Semantic Search in Frigate allows you to find tracked objects within your review items using either the image itself, a user-defined text description, or an automatically generated one. This feature works by creating _embeddings_ — numerical vector representations — for both the images and text descriptions of your tracked objects. By comparing these embeddings, Frigate assesses their similarities to deliver relevant search results.
Frigate has support for [Jina AI's CLIP model](https://huggingface.co/jinaai/jina-clip-v1) to create embeddings, which runs locally. Embeddings are then saved to Frigate's database.
Semantic Search works by running a large AI model locally on your system. Small or underpowered systems like a Raspberry Pi will not run Semantic Search reliably or at all.
A minimum of 8GB of RAM is required to use Semantic Search. A GPU is not strictly required but will provide a significant performance increase over CPU-only systems.
For best performance, 16GB or more of RAM and a dedicated GPU are recommended.
Semantic Search is disabled by default, and must be enabled in your config file before it can be used. Semantic Search is a global configuration setting.
The embeddings database can be re-indexed from the existing tracked objects in your database by adding `reindex: True` to your `semantic_search` configuration. Depending on the number of tracked objects you have, it can take a long while to complete and may max out your CPU while indexing. Make sure to set the config back to `False` before restarting Frigate again.
If you are enabling the Search feature for the first time, be advised that Frigate does not automatically index older tracked objects. You will need to enable the `reindex` feature in order to do that.
The vision model is able to embed both images and text into the same vector space, which allows `image -> image` and `text -> image` similarity searches. Frigate uses this model on tracked objects to encode the thumbnail image and store it in the database. When searching for tracked objects via text in the search box, Frigate will perform a `text -> image` similarity search against this embedding. When clicking "Find Similar" in the tracked object detail pane, Frigate will perform an `image -> image` similarity search to retrieve the closest matching thumbnails.
The text model is used to embed tracked object descriptions and perform searches against them. Descriptions can be created, viewed, and modified on the Search page when clicking on the gray tracked object chip at the top left of each review item.
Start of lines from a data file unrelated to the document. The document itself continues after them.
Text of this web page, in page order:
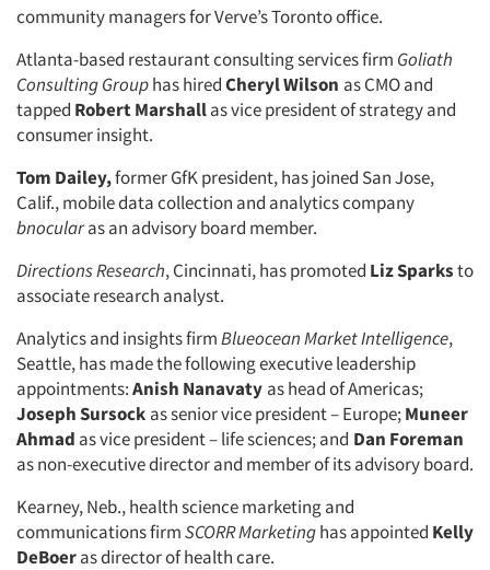
Articles & Videos
Companies
community managers for Verve’s Toronto office.
Atlanta-based restaurant consulting services firm Goliath
Consulting Grouphas hiredCheryl Wilson as CMO and
tapped Robert Marshallas vice president of strategy and
consumer insight.
Tom Dailey,former GfK president, has joined San Jose,
Calif., mobile data collection and analytics company
bnocularas an advisory board member.
Directions Research, Cincinnati, has promoted Liz Sparksto
associate research analyst.
Analytics and insights firmBlueocean Market Intelligence,
Seattle, has made the following executive leadership
appointments:Anish Nanavaty as head of Americas;
Joseph Sursock as senior vice president – Europe;Muneer
Ahmad as vice president – life sciences; and Dan Foreman
as non-executive director and member of its advisory board.
Kearney, Neb., health science marketing and
communications firmSCORR Marketinghas appointed Kelly
DeBoeras director of health care.
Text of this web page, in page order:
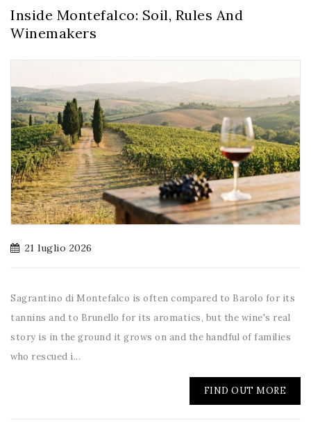
Inside Montefalco: Soil, Rules And
Winemakers
21 luglio 2026
Sagrantino di Montefalco is often compared to Barolo for its
tannins and to Brunello for its aromatics, but the wine's real
story is in the ground it grows on and the handful of families
who rescued i...
FIND OUT MORE
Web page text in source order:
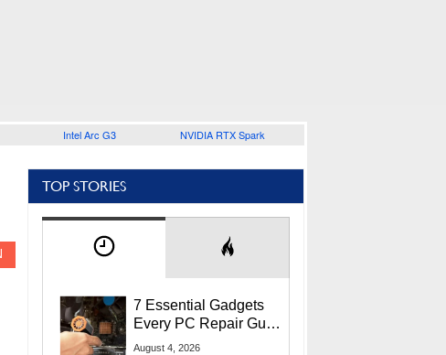
Intel Arc G3 NVIDIA RTX Spark
TOP STORIES
7 Essential Gadgets
Every PC Repair Guru
Should Own
August 4, 2026
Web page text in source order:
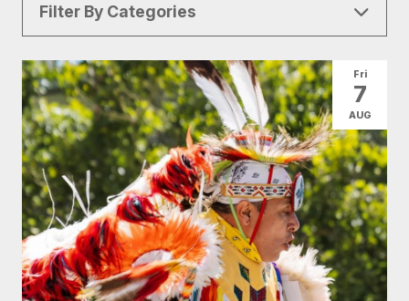
Filter By Categories
All Categories Arts & Culture
Conventions Family Fun Food & Drink
Health & Beauty Nightlife Shopping
Fri
7
AUG
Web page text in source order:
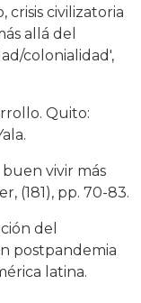
crisis civilizatoria
allá del
colonialidad',
Quito:
buen vivir más
(181), pp. 70-83.
del
postpandemia
latina.
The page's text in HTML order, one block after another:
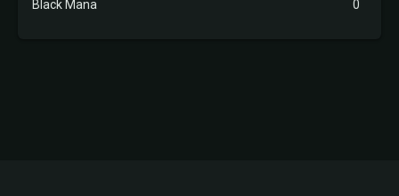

See [the Generative AI docs](/configuration/genai.md) for more information on how to automatically generate tracked object descriptions.
- Configuring the `small` model employs a quantized version of the model that uses less RAM and runs on CPU with a very negligible difference in embedding quality.
The CLIP models are downloaded in ONNX format, and the `large` model can be accelerated using GPU hardware, when available. This depends on the Docker build that is used.
**NOTE:** Object detection and Semantic Search are independent features. If you want to use your GPU with Semantic Search, you must choose the appropriate Frigate Docker image for your GPU.
1. Semantic Search is used in conjunction with the other filters available on the Search page. Use a combination of traditional filtering and Semantic Search for the best results.
2. Use the thumbnail search type when searching for particular objects in the scene. Use the description search type when attempting to discern the intent of your object.
3. Because of how the AI models Frigate uses have been trained, the comparison between text and image embedding distances generally means that with multi-modal (`thumbnail` and `description`) searches, results matching `description` will appear first, even if a `thumbnail` embedding may be a better match. Play with the "Search Type" setting to help find what you are looking for. Note that if you are generating descriptions for specific objects or zones only, this may cause search results to prioritize the objects with descriptions even if the the ones without them are more relevant.
4. Make your search language and tone closely match exactly what you're looking for. If you are using thumbnail search, **phrase your query as an image caption**. Searching for "red car" may not work as well as "red sedan driving down a residential street on a sunny day".
5. Semantic search on thumbnails tends to return better results when matching large subjects that take up most of the frame. Small things like "cat" tend to not work well.
6. Experiment! Find a tracked object you want to test and start typing keywords and phrases to see what works for you.